In the 1996 Atlanta Olympic park bombing that dragged Jewell into the limelight, the security guard became the focus of the FBI probe for three months, after initially being hailed as a hero for moving people away from the bomb before it exploded.
The bomber turned out to be anti-government extremist Eric Rudolph, who also planted three other bombs in the Atlanta area and in Birmingham, Ala. Those explosives killed a police officer, maimed a nurse and injured several other people.
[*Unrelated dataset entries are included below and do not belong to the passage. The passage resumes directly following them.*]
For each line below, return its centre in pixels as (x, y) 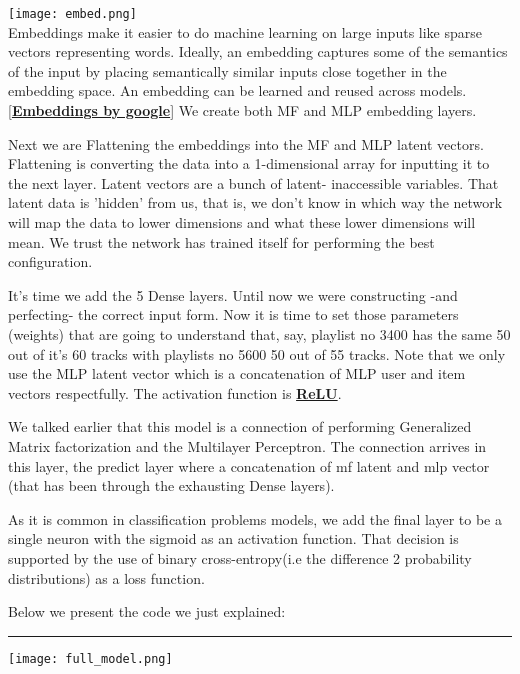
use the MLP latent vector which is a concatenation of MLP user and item (237, 373)
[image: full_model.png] (90, 658)
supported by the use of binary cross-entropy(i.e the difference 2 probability (240, 557)
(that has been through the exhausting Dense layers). (171, 485)
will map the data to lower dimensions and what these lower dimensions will (242, 222)
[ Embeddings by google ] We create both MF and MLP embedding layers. (242, 110)
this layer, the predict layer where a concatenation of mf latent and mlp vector (249, 465)
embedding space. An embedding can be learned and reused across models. (237, 90)
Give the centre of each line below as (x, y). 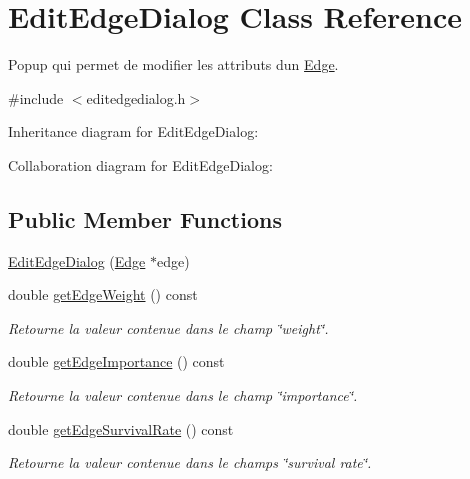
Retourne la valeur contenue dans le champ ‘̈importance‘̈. (183, 395)
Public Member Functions (145, 218)
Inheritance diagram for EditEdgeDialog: (133, 131)
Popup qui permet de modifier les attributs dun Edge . (173, 64)
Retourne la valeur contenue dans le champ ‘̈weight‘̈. (168, 327)
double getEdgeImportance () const (116, 361)
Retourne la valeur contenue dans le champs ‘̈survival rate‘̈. (190, 462)
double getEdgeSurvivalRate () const (121, 428)
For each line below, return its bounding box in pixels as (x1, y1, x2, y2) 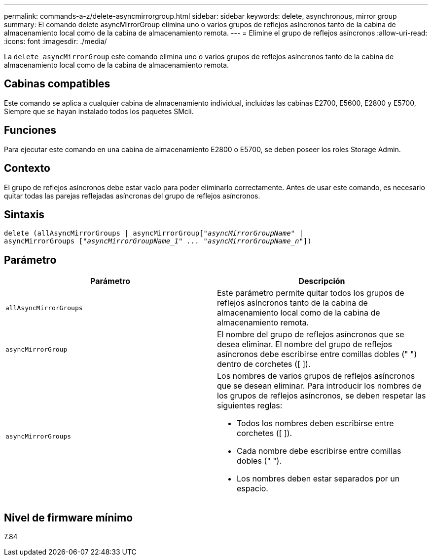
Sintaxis (4, 208, 45, 221)
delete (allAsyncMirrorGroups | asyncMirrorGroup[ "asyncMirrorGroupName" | (4, 229, 303, 238)
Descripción (298, 276, 345, 286)
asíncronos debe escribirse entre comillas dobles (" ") (217, 349, 417, 360)
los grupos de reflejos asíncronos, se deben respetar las (217, 391, 426, 401)
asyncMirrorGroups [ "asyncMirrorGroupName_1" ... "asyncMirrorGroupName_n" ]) (4, 237, 312, 245)
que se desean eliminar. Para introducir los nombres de (217, 381, 422, 391)
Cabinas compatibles (4, 78, 110, 90)
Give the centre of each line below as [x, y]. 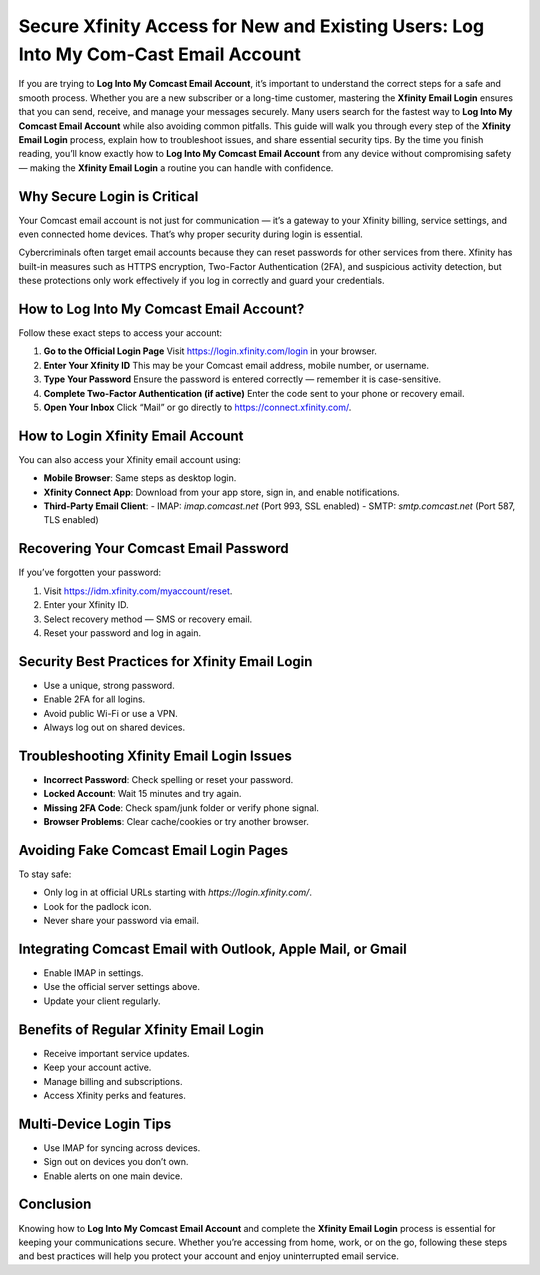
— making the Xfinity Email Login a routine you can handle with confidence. [176, 167]
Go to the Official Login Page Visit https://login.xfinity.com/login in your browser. [210, 351]
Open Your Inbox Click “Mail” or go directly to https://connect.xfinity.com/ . [197, 407]
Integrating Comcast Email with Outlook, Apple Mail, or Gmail [212, 949]
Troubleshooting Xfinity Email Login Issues [155, 755]
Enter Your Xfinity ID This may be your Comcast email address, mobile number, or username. [236, 365]
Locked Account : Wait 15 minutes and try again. [142, 794]
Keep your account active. [97, 1067]
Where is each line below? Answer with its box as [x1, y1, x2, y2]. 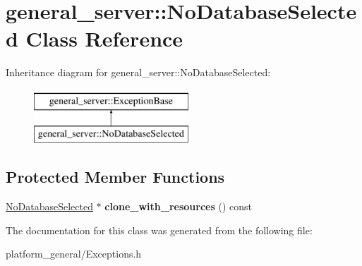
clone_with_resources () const [104, 199, 252, 214]
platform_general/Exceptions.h [6, 246, 142, 261]
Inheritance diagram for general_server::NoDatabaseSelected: [6, 65, 271, 80]
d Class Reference [6, 24, 183, 53]
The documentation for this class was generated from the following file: [6, 222, 313, 237]
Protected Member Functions [6, 166, 225, 188]
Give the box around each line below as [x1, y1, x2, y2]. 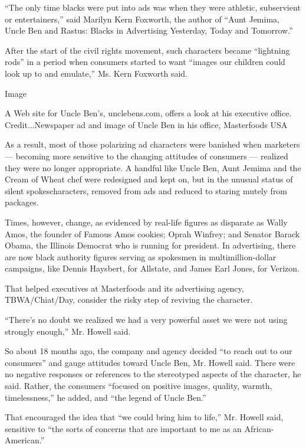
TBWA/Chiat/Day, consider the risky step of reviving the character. [5, 293, 253, 306]
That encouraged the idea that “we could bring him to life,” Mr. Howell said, [5, 411, 284, 423]
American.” [5, 434, 45, 446]
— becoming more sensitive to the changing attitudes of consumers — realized [5, 149, 288, 162]
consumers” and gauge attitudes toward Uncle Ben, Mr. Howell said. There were [5, 356, 295, 368]
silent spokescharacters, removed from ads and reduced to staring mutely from [5, 184, 288, 197]
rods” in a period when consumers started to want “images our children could [5, 55, 285, 68]
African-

In another case, the FBI used as evidence the secrets that a person tells a therapist.
In the Wen Ho Lee case, Lee became the focus of a federal probe into how China may have obtained classified nuclear warhead blueprints. Prosecutors eventually charged him only with mishandling nuclear data, and held him for nine months. In what amounted to a collapse of the government's case, prosecutors agreed to a plea bargain in which Lee pleaded guilty to one of 59 counts.
In 2004, the FBI wrongly arrested lawyer Brandon Mayfield after the Madrid terrorist bombings, due to a misidentified fingerprint. The Justice Department's internal watchdog faulted the bureau for sloppy work. Spanish authorities had doubted the validity of the fingerprint match, but the U.S. government initiated a lengthy investigation, eventually settling with Mayfield for $2 million.